What
can I do to make Lightwave render faster?
|
Reboot! |
Many programs leave behind "tasks" for house-keeping. Worse yet, many poorly written programs "leak" memory by requesting it from the system, but forgetting to free it. Over the course of normal usage, the system RAM may get very cluttered and limited. Save your work, and then reboot. In the past I've seen render times drop up to 30% just by rebooting! Individual results will vary of course.
Create a 'Render' environment |
Chances are, if you're not a pro, you're doing your work in your regular user environment. This probably includes chat programs, info tickers, and most likely a whole slew of little widgets sitting down in the system tray, just waiting to kick off some specialized program.
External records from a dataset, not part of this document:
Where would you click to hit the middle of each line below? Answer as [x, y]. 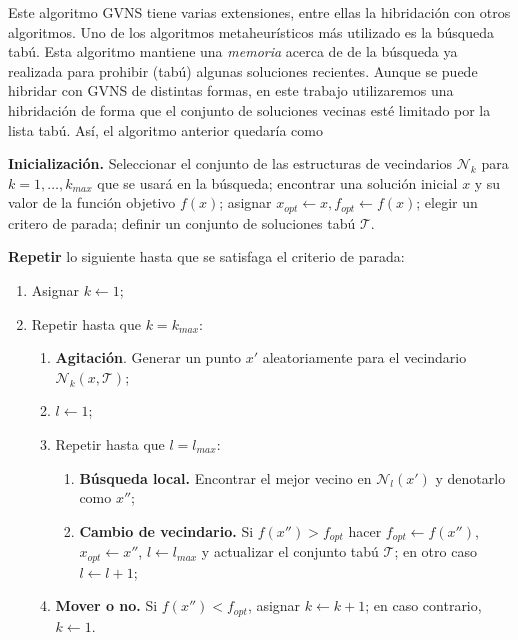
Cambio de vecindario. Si [166, 530]
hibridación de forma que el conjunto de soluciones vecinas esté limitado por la [249, 109]
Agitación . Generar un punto [148, 357]
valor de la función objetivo [92, 202]
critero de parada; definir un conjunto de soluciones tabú [182, 222]
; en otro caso [435, 551]
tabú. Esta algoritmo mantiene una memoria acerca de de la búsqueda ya [233, 51]
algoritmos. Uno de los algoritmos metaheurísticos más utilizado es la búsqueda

Most of these things steal a little memory and a little CPU, and some will leave behind a task or process even after you've shut the main program down!
If you're on an operating system that lets you create multiple user environments, create a new user called something like "RENDER." Keep the environment as simple as possible with only the bare minimum of programs starting automatically.
Make sure your render happens completely within memory |
Sometimes you can solve your problem if you just hit it with a bigger stick... of memory that is. If you've got the money, and your system can take it, by all means go for it. If you've already maxed out your current memory, chances are you'll do the same on future projects. However, adding an new memory stick or two at the very last second is rarely a realistic option in a crunch.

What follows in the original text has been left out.